Selain itu, masyarakat juga harus betul-betul tahu tentang bahaya gerakan radikal ini. Misalnya, orang-orang yang sudah terpapar ideologi radikal, mereka menganggap gagasan-gagasannya suci, sehingga ketika melakukan aksi terorisme mereka tidak menyadari bahwa perbuatannya itu salah. Berbeda dengan perilaku kriminal lainnya, di mana ketika seseorang melakukan pembunuhan, ia menyadari bahwa tindakan itu salah, sementara kelompok radikal sering tidak menyadari itu.
Pemberantasan gerakan radikal-teroris kiranya bukan hanya menjadi tanggung jawab BNPT dan Densus 88 yang selama ini menjadi lembaga yang aktif memberantas gerakan teroris, segenap masyarakat Indonesia juga harus bersama-sama melawan berbagai ideologi yang dianggap menyimpang. Bahu-membahu antara pemerintah dan masyarakat akan mendorong pada kehidupan yang lebih damai dan harmonis.

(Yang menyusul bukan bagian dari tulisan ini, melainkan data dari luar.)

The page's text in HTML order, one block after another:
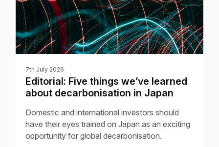
7th July 2026
Editorial: Five things we’ve learned
about decarbonisation in Japan
Domestic and international investors should
have their eyes trained on Japan as an exciting
opportunity for global decarbonisation.

Sesungguhnya, berbagai aksi intoleransi agama di Indonesia telah mengalami menurunan dalam beberapa tahun terakhir, hal ini dibuktikan dengan adanya laporan dari Menag tentang indeks tren kerukunan umat beragama di Indonesia. Hasilnya, tahun 2024 tren itu mengamali menyusutan, ini merupakan kabar yang menggembirakan. Meskipun tentu saja Indonesia belum ada di titik aman dalam kaitannya dengan ancaman ideologi radikal-teroris. Adanya kerjasama antar lembaga pemerintah dan masyarakat sipil harus terus didorong agar kita dapat mencapai kehidupan yang lebih baik di masa mendatang.